___ Supplied data ___
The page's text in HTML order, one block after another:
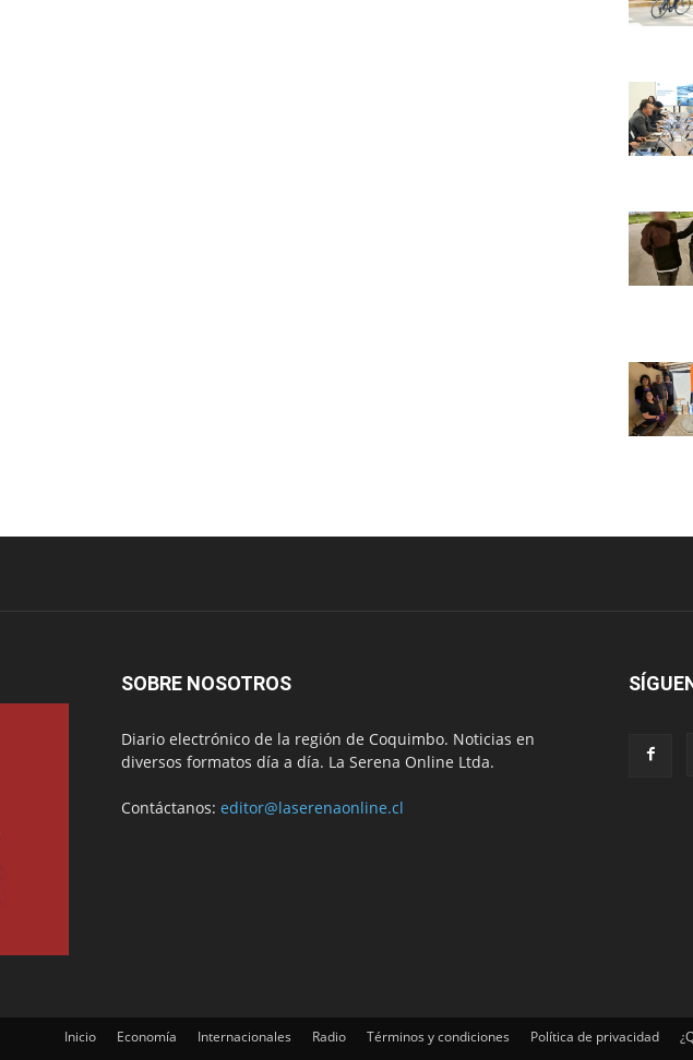
SOBRE NOSOTROS
Diario electrónico de la región de Coquimbo. Noticias en
diversos formatos día a día. La Serena Online Ltda.
Contáctanos: editor@laserenaonline.cl
Inicio Economía Internacionales Radio Términos y condiciones Política de privacidad
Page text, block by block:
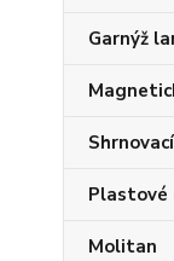
Garnýž
Plastové
Molitan
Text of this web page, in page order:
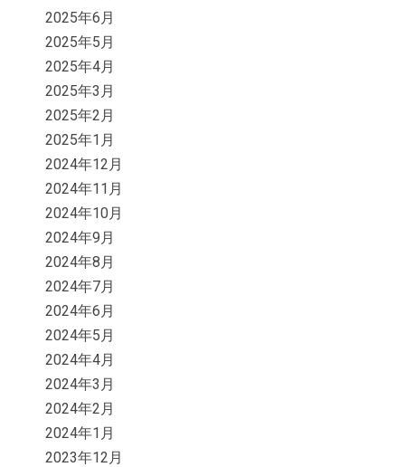
2025年6月
2025年5月
2025年4月
2025年3月
2025年2月
2025年1月
2024年12月
2024年11月
2024年10月
2024年9月
2024年8月
2024年7月
2024年6月
2024年5月
2024年4月
2024年3月
2024年2月
2024年1月
2023年12月
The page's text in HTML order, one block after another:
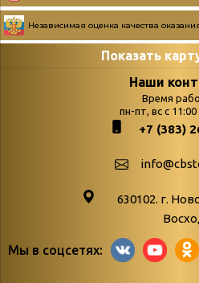
Независимая оценка качества
Показать
Страницы
podvedenie-itogov-festivalya-
paskhalnaya-palitra
Библионочь – как ярмарка
Наши
Время
пн-пт, вс с
+7 (383)
630102. г.
Мы в соцсетях:
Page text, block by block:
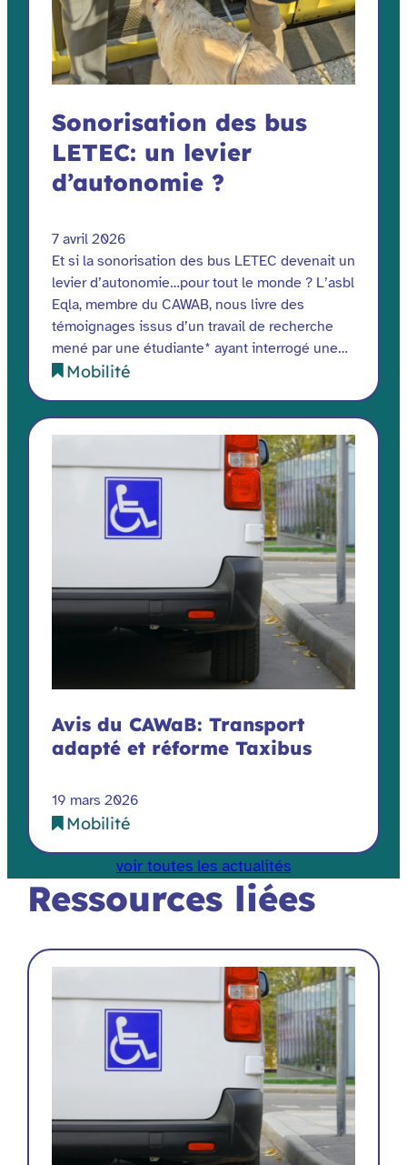
Sonorisation des bus
LETEC: un levier
d’autonomie ?
7 avril 2026
Et si la sonorisation des bus LETEC devenait un
levier d’autonomie…pour tout le monde ? L’asbl
Eqla, membre du CAWAB, nous livre des
témoignages issus d’un travail de recherche
mené par une étudiante* ayant interrogé une…
Mobilité
Avis du CAWaB: Transport
adapté et réforme Taxibus
19 mars 2026
Mobilité
voir toutes les actualités
Ressources liées
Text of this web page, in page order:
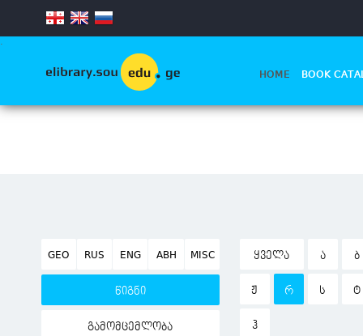
.
HOME BOOK
GEO RUS ENG ABH MISC
წიგნი
გამომცემლობა
ᲧᲕᲔᲚᲐ Ა Ბ
Ჟ Რ Ს Ტ
Ჰ
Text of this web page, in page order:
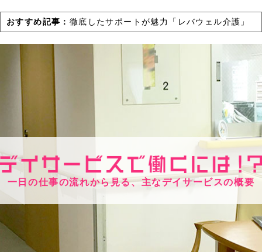
おすすめ記事： 徹底したサポートが魅力「レバウェル介護」
一日の仕事の流れから見る、主なデイサービスの概要
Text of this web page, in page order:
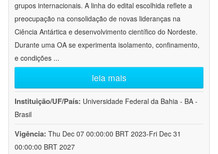
grupos internacionais. A linha do edital escolhida reflete a
preocupação na consolidação de novas lideranças na
Ciência Antártica e desenvolvimento científico do Nordeste.
Durante uma OA se experimenta isolamento, confinamento,
e condições ...
leia mais
Instituição/UF/País: Universidade Federal da Bahia - BA -
Brasil
Vigência: Thu Dec 07 00:00:00 BRT 2023-Fri Dec 31
00:00:00 BRT 2027
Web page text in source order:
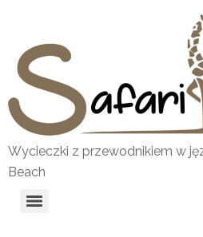
Wycieczki z przewodnikiem w
Beach
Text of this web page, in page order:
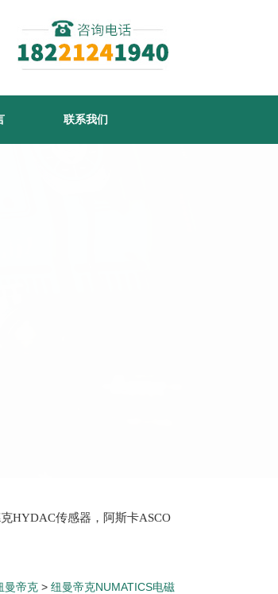
联系我们
HYDAC传感器，阿斯卡ASCO
曼帝克 > 纽曼帝克NUMATICS电磁
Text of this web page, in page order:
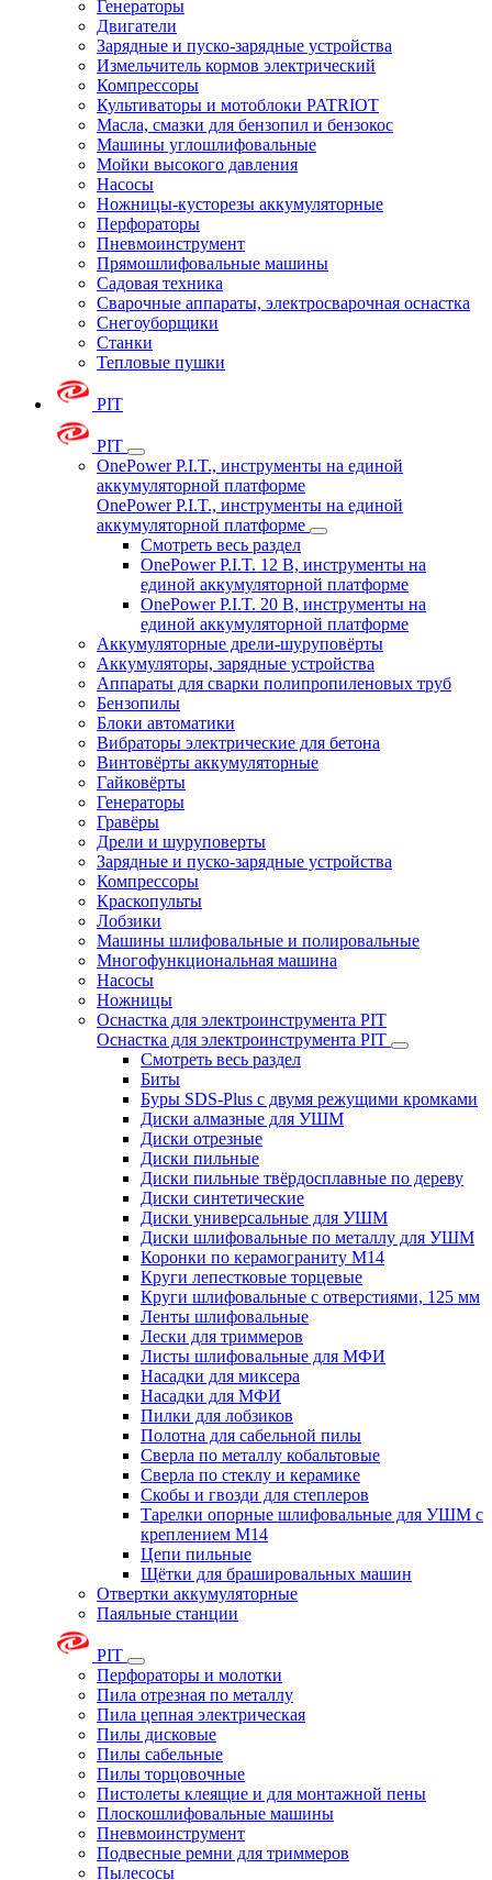
Генераторы
Двигатели
Зарядные и пуско-зарядные устройства
Измельчитель кормов электрический
Компрессоры
Культиваторы и мотоблоки PATRIOT
Масла, смазки для бензопил и бензокос
Машины углошлифовальные
Мойки высокого давления
Насосы
Ножницы-кусторезы аккумуляторные
Перфораторы
Пневмоинструмент
Прямошлифовальные машины
Садовая техника
Сварочные аппараты, электросварочная оснастка
Снегоуборщики
Станки
Тепловые пушки
PIT
PIT
OnePower P.I.T., инструменты на единой
аккумуляторной платформе
OnePower P.I.T., инструменты на единой
аккумуляторной платформе
Смотреть весь раздел
OnePower P.I.T. 12 В, инструменты на
единой аккумуляторной платформе
OnePower P.I.T. 20 В, инструменты на
единой аккумуляторной платформе
Аккумуляторные дрели-шуруповёрты
Аккумуляторы, зарядные устройства
Аппараты для сварки полипропиленовых труб
Бензопилы
Блоки автоматики
Вибраторы электрические для бетона
Винтовёрты аккумуляторные
Гайковёрты
Генераторы
Гравёры
Дрели и шуруповерты
Зарядные и пуско-зарядные устройства
Компрессоры
Краскопульты
Лобзики
Машины шлифовальные и полировальные
Многофункциональная машина
Насосы
Ножницы
Оснастка для электроинструмента PIT
Оснастка для электроинструмента PIT
Смотреть весь раздел
Биты
Буры SDS-Plus c двумя режущими кромками
Диски алмазные для УШМ
Диски отрезные
Диски пильные
Диски пильные твёрдосплавные по дереву
Диски синтетические
Диски универсальные для УШМ
Диски шлифовальные по металлу для УШМ
Коронки по керамограниту M14
Круги лепестковые торцевые
Круги шлифовальные с отверстиями, 125 мм
Ленты шлифовальные
Лески для триммеров
Листы шлифовальные для МФИ
Насадки для миксера
Насадки для МФИ
Пилки для лобзиков
Полотна для сабельной пилы
Сверла по металлу кобальтовые
Сверла по стеклу и керамике
Скобы и гвозди для степлеров
Тарелки опорные шлифовальные для УШМ с
креплением М14
Цепи пильные
Щётки для брашировальных машин
Отвертки аккумуляторные
Паяльные станции
PIT
Перфораторы и молотки
Пила отрезная по металлу
Пила цепная электрическая
Пилы дисковые
Пилы сабельные
Пилы торцовочные
Пистолеты клеящие и для монтажной пены
Плоскошлифовальные машины
Пневмоинструмент
Подвесные ремни для триммеров
Пылесосы
___
Output the records above exactly as they are, leaving out the pictures.

[Result for this exercise]
The page's text in HTML order, one block after another:
SOBRE NOSOTROS
Diario electrónico de la región de Coquimbo. Noticias en
diversos formatos día a día. La Serena Online Ltda.
Contáctanos: editor@laserenaonline.cl
Inicio Economía Internacionales Radio Términos y condiciones Política de privacidad
Page text, block by block:
Garnýž
Plastové
Molitan
Text of this web page, in page order:
2025年6月
2025年5月
2025年4月
2025年3月
2025年2月
2025年1月
2024年12月
2024年11月
2024年10月
2024年9月
2024年8月
2024年7月
2024年6月
2024年5月
2024年4月
2024年3月
2024年2月
2024年1月
2023年12月
The page's text in HTML order, one block after another:
Независимая оценка качества
Показать
Страницы
podvedenie-itogov-festivalya-
paskhalnaya-palitra
Библионочь – как ярмарка
Наши
Время
пн-пт, вс с
+7 (383)
630102. г.
Мы в соцсетях:
Page text, block by block:
Sonorisation des bus
LETEC: un levier
d’autonomie ?
7 avril 2026
Et si la sonorisation des bus LETEC devenait un
levier d’autonomie…pour tout le monde ? L’asbl
Eqla, membre du CAWAB, nous livre des
témoignages issus d’un travail de recherche
mené par une étudiante* ayant interrogé une…
Mobilité
Avis du CAWaB: Transport
adapté et réforme Taxibus
19 mars 2026
Mobilité
voir toutes les actualités
Ressources liées
Text of this web page, in page order:
.
HOME BOOK
GEO RUS ENG ABH MISC
წიგნი
გამომცემლობა
ᲧᲕᲔᲚᲐ Ა Ბ
Ჟ Რ Ს Ტ
Ჰ
Text of this web page, in page order:
おすすめ記事： 徹底したサポートが魅力「レバウェル介護」
一日の仕事の流れから見る、主なデイサービスの概要
Text of this web page, in page order:
grupos internacionais. A linha do edital escolhida reflete a
preocupação na consolidação de novas lideranças na
Ciência Antártica e desenvolvimento científico do Nordeste.
Durante uma OA se experimenta isolamento, confinamento,
e condições ...
leia mais
Instituição/UF/País: Universidade Federal da Bahia - BA -
Brasil
Vigência: Thu Dec 07 00:00:00 BRT 2023-Fri Dec 31
00:00:00 BRT 2027
Web page text in source order:
Wycieczki z przewodnikiem w
Beach
Text of this web page, in page order:
联系我们
HYDAC传感器，阿斯卡ASCO
曼帝克 > 纽曼帝克NUMATICS电磁
Text of this web page, in page order:
Генераторы
Двигатели
Зарядные и пуско-зарядные устройства
Измельчитель кормов электрический
Компрессоры
Культиваторы и мотоблоки PATRIOT
Масла, смазки для бензопил и бензокос
Машины углошлифовальные
Мойки высокого давления
Насосы
Ножницы-кусторезы аккумуляторные
Перфораторы
Пневмоинструмент
Прямошлифовальные машины
Садовая техника
Сварочные аппараты, электросварочная оснастка
Снегоуборщики
Станки
Тепловые пушки
PIT
PIT
OnePower P.I.T., инструменты на единой
аккумуляторной платформе
OnePower P.I.T., инструменты на единой
аккумуляторной платформе
Смотреть весь раздел
OnePower P.I.T. 12 В, инструменты на
единой аккумуляторной платформе
OnePower P.I.T. 20 В, инструменты на
единой аккумуляторной платформе
Аккумуляторные дрели-шуруповёрты
Аккумуляторы, зарядные устройства
Аппараты для сварки полипропиленовых труб
Бензопилы
Блоки автоматики
Вибраторы электрические для бетона
Винтовёрты аккумуляторные
Гайковёрты
Генераторы
Гравёры
Дрели и шуруповерты
Зарядные и пуско-зарядные устройства
Компрессоры
Краскопульты
Лобзики
Машины шлифовальные и полировальные
Многофункциональная машина
Насосы
Ножницы
Оснастка для электроинструмента PIT
Оснастка для электроинструмента PIT
Смотреть весь раздел
Биты
Буры SDS-Plus c двумя режущими кромками
Диски алмазные для УШМ
Диски отрезные
Диски пильные
Диски пильные твёрдосплавные по дереву
Диски синтетические
Диски универсальные для УШМ
Диски шлифовальные по металлу для УШМ
Коронки по керамограниту M14
Круги лепестковые торцевые
Круги шлифовальные с отверстиями, 125 мм
Ленты шлифовальные
Лески для триммеров
Листы шлифовальные для МФИ
Насадки для миксера
Насадки для МФИ
Пилки для лобзиков
Полотна для сабельной пилы
Сверла по металлу кобальтовые
Сверла по стеклу и керамике
Скобы и гвозди для степлеров
Тарелки опорные шлифовальные для УШМ с
креплением М14
Цепи пильные
Щётки для брашировальных машин
Отвертки аккумуляторные
Паяльные станции
PIT
Перфораторы и молотки
Пила отрезная по металлу
Пила цепная электрическая
Пилы дисковые
Пилы сабельные
Пилы торцовочные
Пистолеты клеящие и для монтажной пены
Плоскошлифовальные машины
Пневмоинструмент
Подвесные ремни для триммеров
Пылесосы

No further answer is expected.